(WHAT YOU NEED TO DO): What is needed is an exact copy of the listing, with no pictures in it.

(THE RECORDS):
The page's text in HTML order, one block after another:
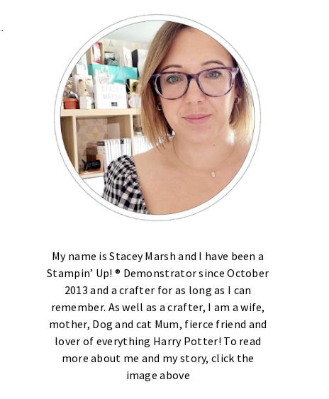
My name is Stacey Marsh and I have been a
Stampin’ Up! ® Demonstrator since October
2013 and a crafter for as long as I can
remember. As well as a crafter, I am a wife,
mother, Dog and cat Mum, fierce friend and
lover of everything Harry Potter! To read
more about me and my story, click the
image above
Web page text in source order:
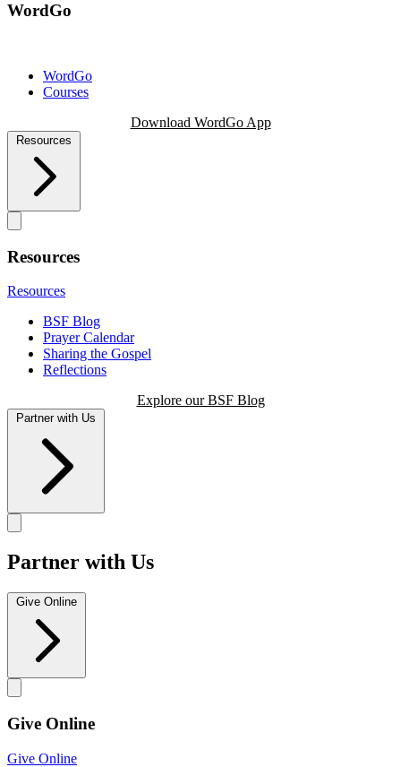
WordGo
WordGo
Courses
Download WordGo App
Resources
Resources
Resources
BSF Blog
Prayer Calendar
Sharing the Gospel
Reflections
Explore our BSF Blog
Partner with Us
Partner with Us
Give Online
Give Online
Give Online
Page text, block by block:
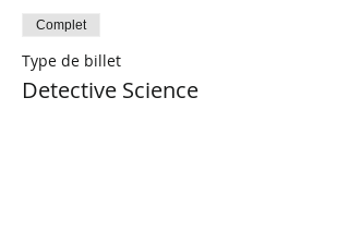
Complet
Type de billet
Detective Science
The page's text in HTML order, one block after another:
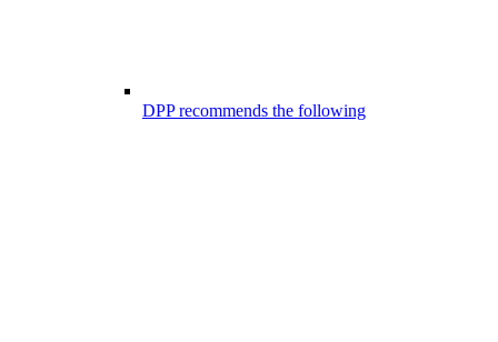
DPP recommends the following
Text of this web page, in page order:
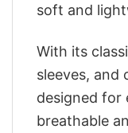
soft and
With its
sleeves, and
designed for
breathable
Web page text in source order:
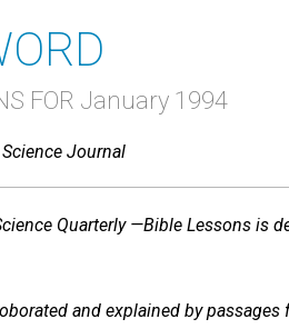
FOR January 1994
Journal
Quarterly —Bible Lessons is
and explained by
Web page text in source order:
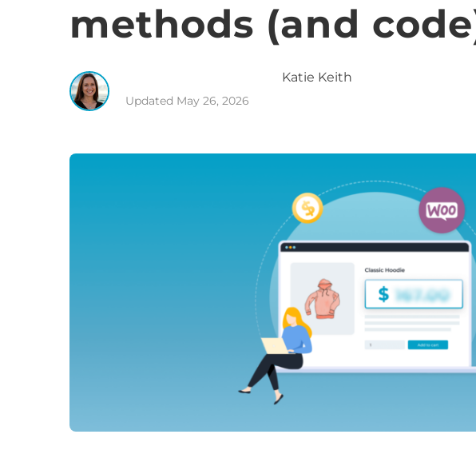
methods (and
Katie Keith
Updated May 26, 2026
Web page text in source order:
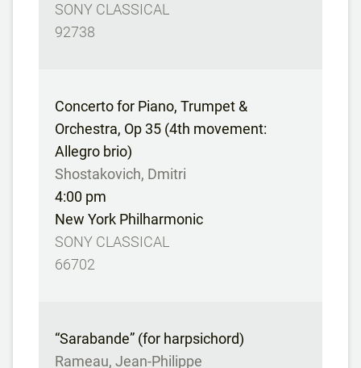
SONY CLASSICAL
92738
Concerto for Piano, Trumpet &
Orchestra, Op 35 (4th movement:
Allegro brio)
Shostakovich, Dmitri
4:00 pm
New York Philharmonic
SONY CLASSICAL
66702
“Sarabande” (for harpsichord)
Rameau, Jean-Philippe
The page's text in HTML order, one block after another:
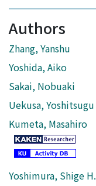
Authors
Zhang, Yanshu
Yoshida, Aiko
Sakai, Nobuaki
Uekusa, Yoshitsugu
Kumeta, Masahiro
Yoshimura, Shige H.
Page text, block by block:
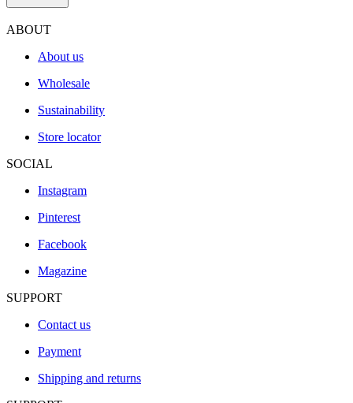
ABOUT
About us
Wholesale
Sustainability
Store locator
SOCIAL
Instagram
Pinterest
Facebook
Magazine
SUPPORT
Contact us
Payment
Shipping and returns
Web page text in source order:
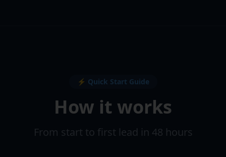
⚡ Quick Start Guide
How it works
From start to first lead in 48 hours
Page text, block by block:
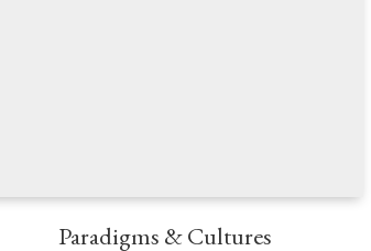
Paradigms & Cultures

(OUTPUT FOR THIS TASK):
The page's text in HTML order, one block after another:
My name is Stacey Marsh and I have been a
Stampin’ Up! ® Demonstrator since October
2013 and a crafter for as long as I can
remember. As well as a crafter, I am a wife,
mother, Dog and cat Mum, fierce friend and
lover of everything Harry Potter! To read
more about me and my story, click the
image above
Web page text in source order:
WordGo
WordGo
Courses
Download WordGo App
Resources
Resources
Resources
BSF Blog
Prayer Calendar
Sharing the Gospel
Reflections
Explore our BSF Blog
Partner with Us
Partner with Us
Give Online
Give Online
Give Online
Page text, block by block:
Complet
Type de billet
Detective Science
The page's text in HTML order, one block after another:
DPP recommends the following
Text of this web page, in page order:
soft and
With its
sleeves, and
designed for
breathable
Web page text in source order:
FOR January 1994
Journal
Quarterly —Bible Lessons is
and explained by
Web page text in source order:
methods (and
Katie Keith
Updated May 26, 2026
Web page text in source order:
SONY CLASSICAL
92738
Concerto for Piano, Trumpet &
Orchestra, Op 35 (4th movement:
Allegro brio)
Shostakovich, Dmitri
4:00 pm
New York Philharmonic
SONY CLASSICAL
66702
“Sarabande” (for harpsichord)
Rameau, Jean-Philippe
The page's text in HTML order, one block after another:
Authors
Zhang, Yanshu
Yoshida, Aiko
Sakai, Nobuaki
Uekusa, Yoshitsugu
Kumeta, Masahiro
Yoshimura, Shige H.
Page text, block by block:
ABOUT
About us
Wholesale
Sustainability
Store locator
SOCIAL
Instagram
Pinterest
Facebook
Magazine
SUPPORT
Contact us
Payment
Shipping and returns
Web page text in source order:
⚡ Quick Start Guide
How it works
From start to first lead in 48 hours
Page text, block by block:
Paradigms & Cultures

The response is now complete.